// computers › Adversarial & Game-Tree

Alpha-Beta Pruning

Minimax that skips branches it can prove cannot change the result - same answer, far less work.

track alpha (best for MAX) and beta (best for MIN); prune when alpha >= beta

Frequently asked questions

Is alpha-beta like abandoning a chess line that's already worse?

Exactly that mid-game realisation. When you spot that a line is already worse than one you have found, you stop calculating it and save your brainpower for better options. Alpha-beta pruning does this automatically: it tracks the best each player can already guarantee, and the moment a branch cannot possibly beat that, it abandons the rest of the branch. It reaches the same answer as minimax but skips provably pointless calculation - often letting an engine search twice as deep.

What do alpha and beta actually represent?

Alpha is the best score the maximising player (you) can already guarantee somewhere higher in the tree; beta is the best the minimising player (opponent) can guarantee. As the search descends, these bounds tighten. The crucial moment is when they cross - alpha becomes greater than or equal to beta - because that means the current line cannot possibly affect the final choice: one side already has a better option elsewhere. At that point the remaining branches are pruned.

How can alpha-beta skip branches yet give the same answer as minimax?

Because it only prunes branches it can prove are irrelevant. If MAX has already found a move guaranteeing a score of 6, and the opponent's reply in some other branch can force the score down to 2, MAX will never choose that branch - so there is no need to evaluate its remaining options; they cannot change MAX's decision. The pruned branches could not have produced a better result, so discarding them leaves the root value exactly as minimax would compute it.

Why does move ordering matter so much for alpha-beta?

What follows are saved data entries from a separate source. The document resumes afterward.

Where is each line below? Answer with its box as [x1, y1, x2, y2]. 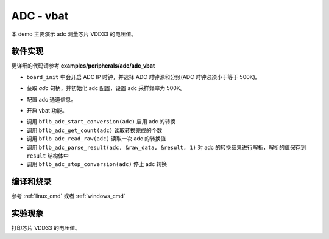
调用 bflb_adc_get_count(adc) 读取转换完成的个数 [26, 126, 163, 134]
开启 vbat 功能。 [26, 107, 68, 114]
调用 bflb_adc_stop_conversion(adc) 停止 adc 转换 [26, 161, 168, 168]
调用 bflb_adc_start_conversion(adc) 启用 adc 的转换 [26, 118, 176, 125]
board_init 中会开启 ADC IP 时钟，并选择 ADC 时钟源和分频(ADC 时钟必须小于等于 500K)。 [26, 73, 261, 80]
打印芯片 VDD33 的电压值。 [11, 224, 81, 232]
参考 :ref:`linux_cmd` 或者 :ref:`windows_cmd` [11, 192, 126, 200]
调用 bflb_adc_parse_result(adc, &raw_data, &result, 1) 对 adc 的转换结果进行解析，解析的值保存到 [26, 144, 306, 151]
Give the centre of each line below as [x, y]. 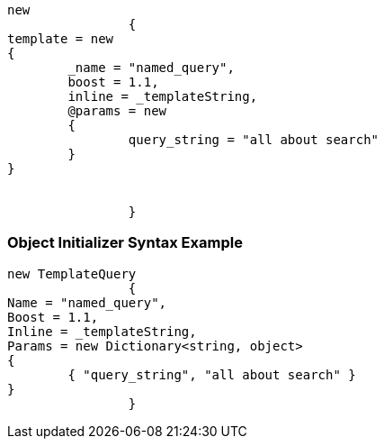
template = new [61, 39]
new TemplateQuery [72, 273]
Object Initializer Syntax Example [125, 243]
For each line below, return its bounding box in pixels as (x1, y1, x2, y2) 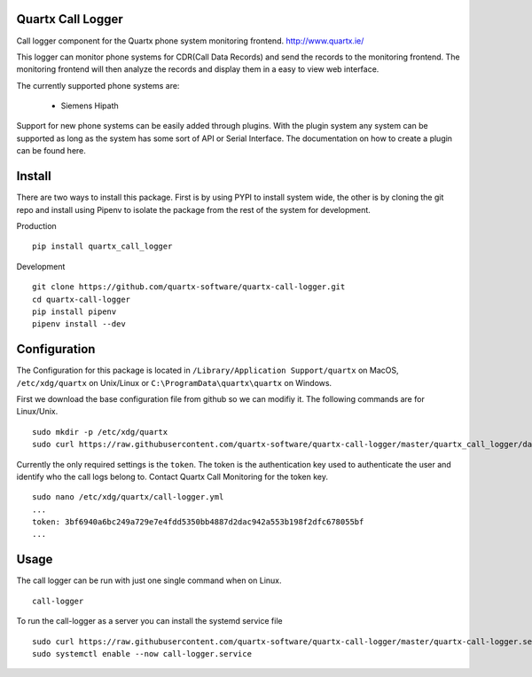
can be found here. (16, 146, 86, 156)
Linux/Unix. (16, 406, 59, 417)
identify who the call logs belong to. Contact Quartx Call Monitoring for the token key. (16, 471, 328, 482)
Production (16, 220, 57, 231)
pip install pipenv (32, 306, 117, 317)
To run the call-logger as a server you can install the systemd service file (16, 616, 283, 626)
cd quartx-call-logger (32, 294, 131, 304)
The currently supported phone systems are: (16, 80, 180, 91)
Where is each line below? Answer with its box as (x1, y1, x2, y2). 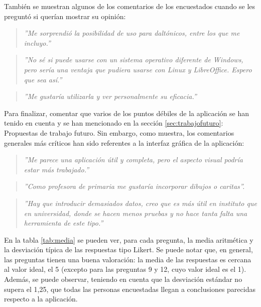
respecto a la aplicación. (4, 293, 78, 304)
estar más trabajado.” (24, 164, 89, 174)
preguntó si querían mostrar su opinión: (4, 11, 126, 21)
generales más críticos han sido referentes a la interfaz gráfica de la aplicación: (4, 137, 244, 148)
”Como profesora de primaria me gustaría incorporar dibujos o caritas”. (24, 181, 245, 191)
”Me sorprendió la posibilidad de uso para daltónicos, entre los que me (24, 28, 240, 38)
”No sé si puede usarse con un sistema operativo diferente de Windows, (24, 54, 243, 65)
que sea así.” (24, 74, 62, 84)
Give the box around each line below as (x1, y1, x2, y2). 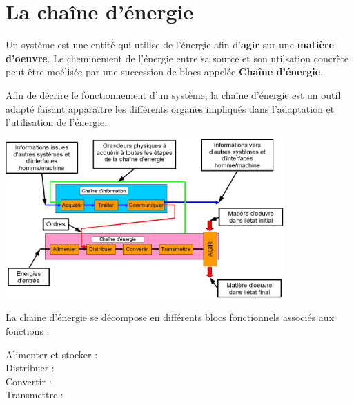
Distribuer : (6, 360, 55, 375)
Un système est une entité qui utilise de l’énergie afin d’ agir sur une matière (6, 37, 334, 52)
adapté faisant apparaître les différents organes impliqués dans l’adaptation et (6, 101, 335, 116)
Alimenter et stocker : (6, 347, 98, 361)
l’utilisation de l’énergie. (6, 115, 108, 129)
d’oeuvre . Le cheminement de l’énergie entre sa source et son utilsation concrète (6, 50, 349, 65)
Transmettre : (6, 387, 63, 402)
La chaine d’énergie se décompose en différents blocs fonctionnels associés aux (6, 310, 335, 324)
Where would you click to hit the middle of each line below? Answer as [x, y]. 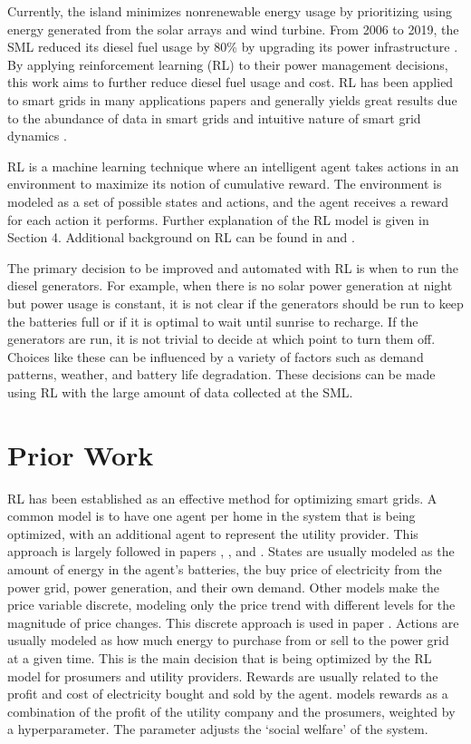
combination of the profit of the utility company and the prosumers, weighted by [231, 711]
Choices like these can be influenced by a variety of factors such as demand [216, 356]
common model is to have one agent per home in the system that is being [211, 516]
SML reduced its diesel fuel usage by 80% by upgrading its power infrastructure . [233, 47]
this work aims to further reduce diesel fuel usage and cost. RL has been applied [231, 82]
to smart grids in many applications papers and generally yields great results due [232, 99]
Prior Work [81, 454]
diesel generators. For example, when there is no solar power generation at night [230, 285]
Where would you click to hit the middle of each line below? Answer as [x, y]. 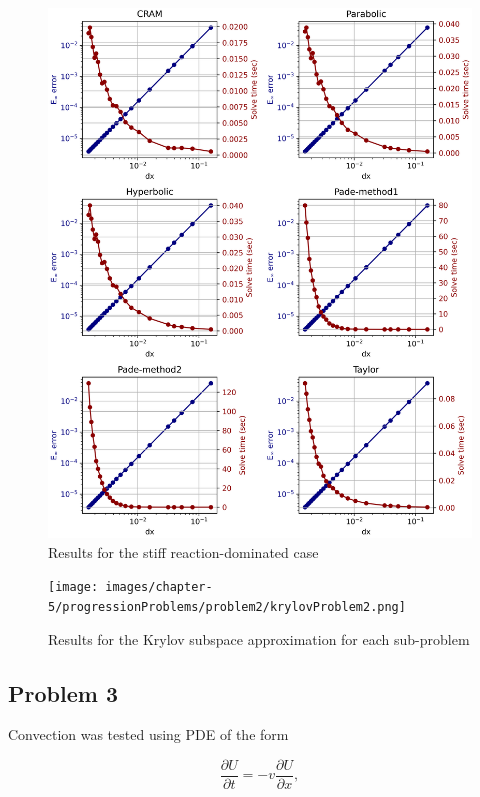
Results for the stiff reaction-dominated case [183, 551]
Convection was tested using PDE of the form [148, 734]
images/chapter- [159, 587]
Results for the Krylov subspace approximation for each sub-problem [259, 638]
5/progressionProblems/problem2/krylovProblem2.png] [227, 606]
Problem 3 [63, 692]
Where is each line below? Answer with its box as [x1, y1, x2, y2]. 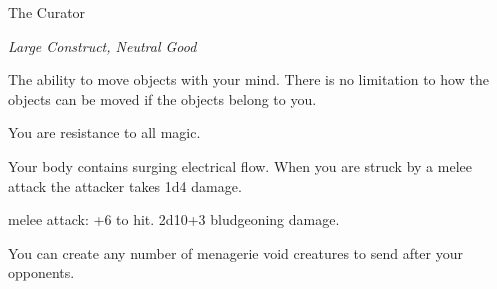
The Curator [8, 2, 86, 22]
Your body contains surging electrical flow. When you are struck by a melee [8, 155, 472, 176]
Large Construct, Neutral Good [8, 35, 197, 56]
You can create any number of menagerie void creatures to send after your [8, 242, 464, 263]
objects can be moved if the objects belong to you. [8, 88, 317, 109]
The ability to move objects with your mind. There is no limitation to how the [8, 69, 489, 90]
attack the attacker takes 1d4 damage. [8, 175, 242, 196]
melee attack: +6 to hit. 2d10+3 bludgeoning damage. [8, 209, 340, 230]
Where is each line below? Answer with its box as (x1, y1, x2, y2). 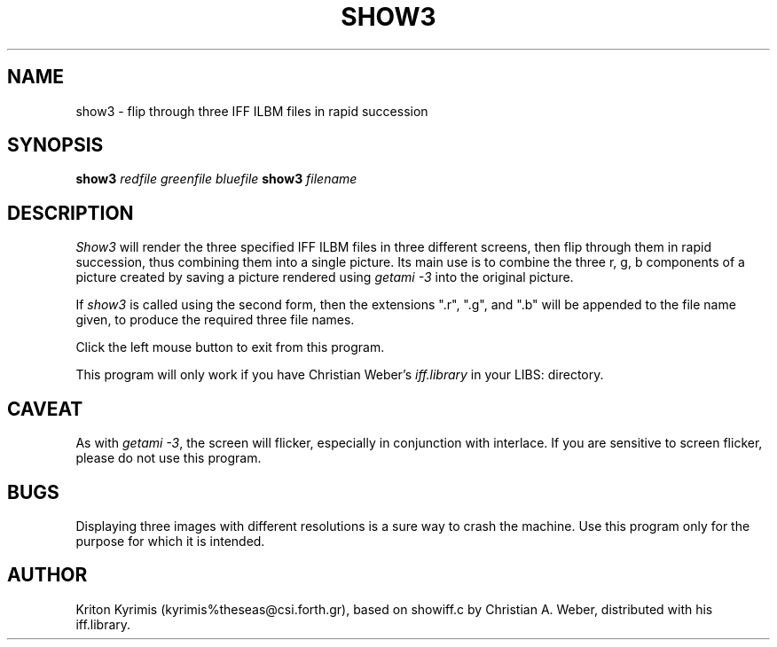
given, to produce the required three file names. (75, 312, 355, 328)
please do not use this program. (75, 450, 262, 466)
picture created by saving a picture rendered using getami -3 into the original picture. (75, 269, 574, 285)
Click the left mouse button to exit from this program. (75, 339, 385, 355)
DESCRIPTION (7, 201, 134, 224)
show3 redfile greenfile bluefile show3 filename (75, 171, 357, 187)
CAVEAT (7, 397, 83, 420)
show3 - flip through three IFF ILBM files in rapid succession (75, 103, 428, 119)

Pruning is most effective when the best moves are examined first, because a strong early move raises alpha (or lowers beta) quickly, causing more later branches to be cut. With perfect ordering, alpha-beta reaches O(b^(d/2)) - effectively doubling the search depth for the same cost. With worst-case ordering (best moves last), it prunes almost nothing and degrades to plain minimax. This is why real chess engines invest heavily in heuristics to guess and try promising moves first.

How much faster is alpha-beta than plain minimax?

In the best case it reduces the effective branching factor from b to roughly the square root of b, so the cost drops from O(b^d) to about O(b^(d/2)). Practically, that means an engine can search roughly twice as deep in the same time - a massive advantage in games like chess where each extra ply of depth sharply improves play. The answer is identical to minimax; only the wasted work is removed.

Do real chess engines just use alpha-beta?

Alpha-beta is the backbone, but real engines layer many enhancements on top: transposition tables (caching positions reached by different move orders), iterative deepening, killer-move and history heuristics for ordering, quiescence search to avoid stopping mid-capture, and aspiration windows. The Stockfish lineage is built on this alpha-beta framework. Newer engines also blend in neural-network evaluation, but the pruning principle shown here remains central to classical game-tree search.